Wer etwas über konkrete Projekte erfahren will, wird fündig in einem anderen Programm, das sich der „Qualität des Wohnens“ widmet: An 250 Dörfer werden ca. 20 Mill. Euro verteilt, die Kunst- und Kulturprojekte fördern und u.a. junge Kreative veranlassen sollen, sich abseits der Metropolen Telearbeitsplätze zu schaffen. 

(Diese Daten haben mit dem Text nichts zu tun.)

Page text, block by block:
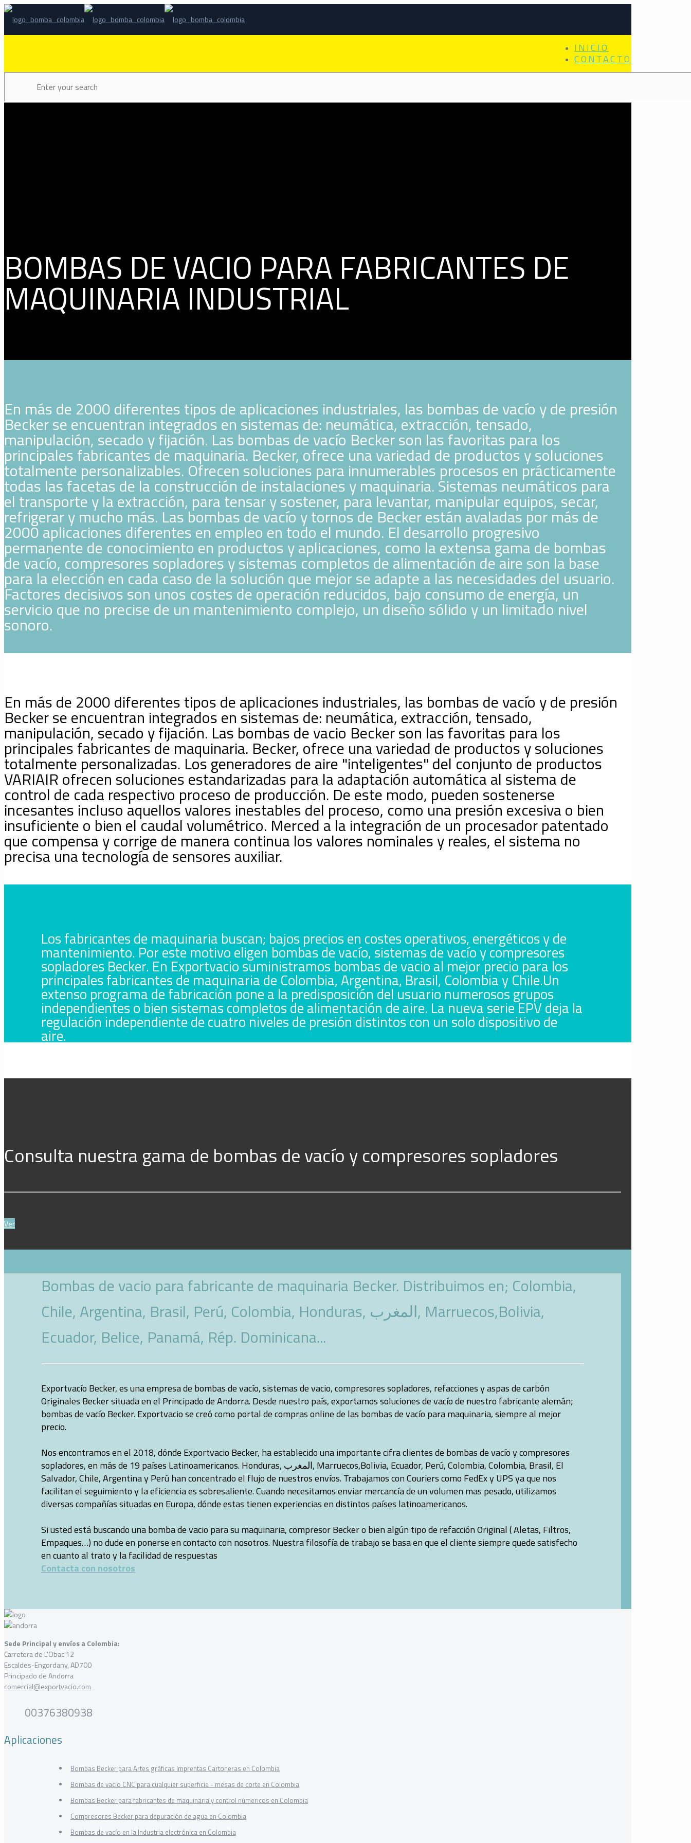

Wie die Transformation eines Bauerndorfes in eine „smart community“ aussieht, lässt sich im süditalienischen Buonalbergo besichtigen: Dort wurde mit EU-Mitteln eine Universität gegründet. Studenten kamen in das 1.600 Einwohner zählende Dorf, sahen und gingen wieder. Das neu errichtete Gebäude steht leer. 

Italien im Vorwahlkampf

Aus der Draghi-Mehrheit, zu der lediglich Giorgia Melonis Fratelli di Italia in Opposition stehen, ist trotz aller Spannungen bisher keine Partei ausgeschieden. Nach Sitzen sind im 2018 gewählten Parlament die 5Stelle stärkste Gruppierung. Einst als Anti-Partei gegründet, gehörte es zum Selbstverständnis, dass kein Mitglied ein politisches Amt länger als zwei Amtsperioden ausüben dürfe. Für jemanden wie Außenminister Di Maio würde dies nach den nächsten Wahlen das Ende der politischen Karriere als Parlamentarier in Rom bedeuten. Di Maio nahm jetzt eine Auseinandersetzung über Waffenlieferungen für die Ukraine zum Anlass, aus der Fraktion auszuscheiden und seine eigene Gruppe zu gründen, genannt Insieme per il Futuro, Gemeinsam für die Zukunft. Dass ihm allgemein unterstellt wird, dass es ihm vor allem um seine eigene Zukunft ging, wird ihn dabei weder gewundert noch getroffen haben. Die 5Stelle allerdings sind tot, so ihr Gründer und ideologischer Garant Beppe Grillo. Das Projekt einer basisdemokratischen Partei jenseits der etablierten Politiker-Kaste hatte 2018 immerhin 30 Prozent der Wähler überzeugt. Von denen könnte ein erheblicher Teil in die Wahlenthaltung gehen.  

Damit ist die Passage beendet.